Tous les meubles de la petite pièce tremblaient. Impossible de dormir. Le professeur Heirich tira le cordon de sa lampe de chevet qui s’éclaira aussitôt. C’était probablement l’excitation du voyage. Il réfléchit un instant assis sur son oreiller. En général, dans ce cas-là, la lecture de la bible l’apaisait. Il ouvrit le tiroir de sa table de nuit en sortit la Bible ne laissant au fond de ce tiroir qu’une vieille plume au bout noir d’encre et un trousseau de clé flambant neuf. Il se rallongea, appuya le coussin contre le mur et son dos contre le coussin. Il ouvrit sa Bible et prit une page au hasard… La Genèse, Chapitre onze… Il entama une lecture silencieuse :
« Les hommes trouvèrent une large vallée et s’y installèrent…
pour bâtir une ville dont le sommet touche le ciel !

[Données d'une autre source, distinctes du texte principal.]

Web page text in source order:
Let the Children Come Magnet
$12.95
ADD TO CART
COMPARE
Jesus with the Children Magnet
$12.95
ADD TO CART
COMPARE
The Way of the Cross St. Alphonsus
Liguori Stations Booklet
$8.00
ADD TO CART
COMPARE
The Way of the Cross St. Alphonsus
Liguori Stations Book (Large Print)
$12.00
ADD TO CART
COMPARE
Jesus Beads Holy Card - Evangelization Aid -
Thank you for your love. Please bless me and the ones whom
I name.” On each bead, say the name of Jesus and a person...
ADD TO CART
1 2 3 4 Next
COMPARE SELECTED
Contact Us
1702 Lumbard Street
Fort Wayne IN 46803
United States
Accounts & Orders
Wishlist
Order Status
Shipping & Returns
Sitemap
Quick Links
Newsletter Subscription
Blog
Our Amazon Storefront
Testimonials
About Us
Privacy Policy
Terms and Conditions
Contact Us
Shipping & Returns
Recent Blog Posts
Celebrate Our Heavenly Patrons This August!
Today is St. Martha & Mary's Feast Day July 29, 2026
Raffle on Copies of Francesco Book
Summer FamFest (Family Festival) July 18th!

Mais le seigneur, fâché de leur arrogance, abattit sa colère sur eux. »
« Une belle parabole sur l’orgueil des hommes et leur impuissance devant la nature qui se déchaîne… », se dit le professeur pensif.
Il fut soudain pris d’un sombre pressentiment. Il se leva lentement, enfila son habituel chapeau haut de forme et sa gabardine noire par-dessus son pyjama à rayures, et quitta sa cabine. Il sortit prendre l’air sur le pont du plus long paquebot que les humains eurent jamais osé construire pour se changer les idées.
Pendant ce temps, le Titanic tenait son cap vers les mers arctiques…
Ce texte est une adaptation d’une courte bande dessinée que j’ai tiré du journal Spirou… Le scénario initial vient d’un auteur que je ne connaissais pas avant: Alcante. C’est à lui que reviennent tous les mérites…
Enfin, si vous trouvez qu’il y en a… (Je ne suis pas croyant, mais j’ai trouvé le rapprochement subtil.)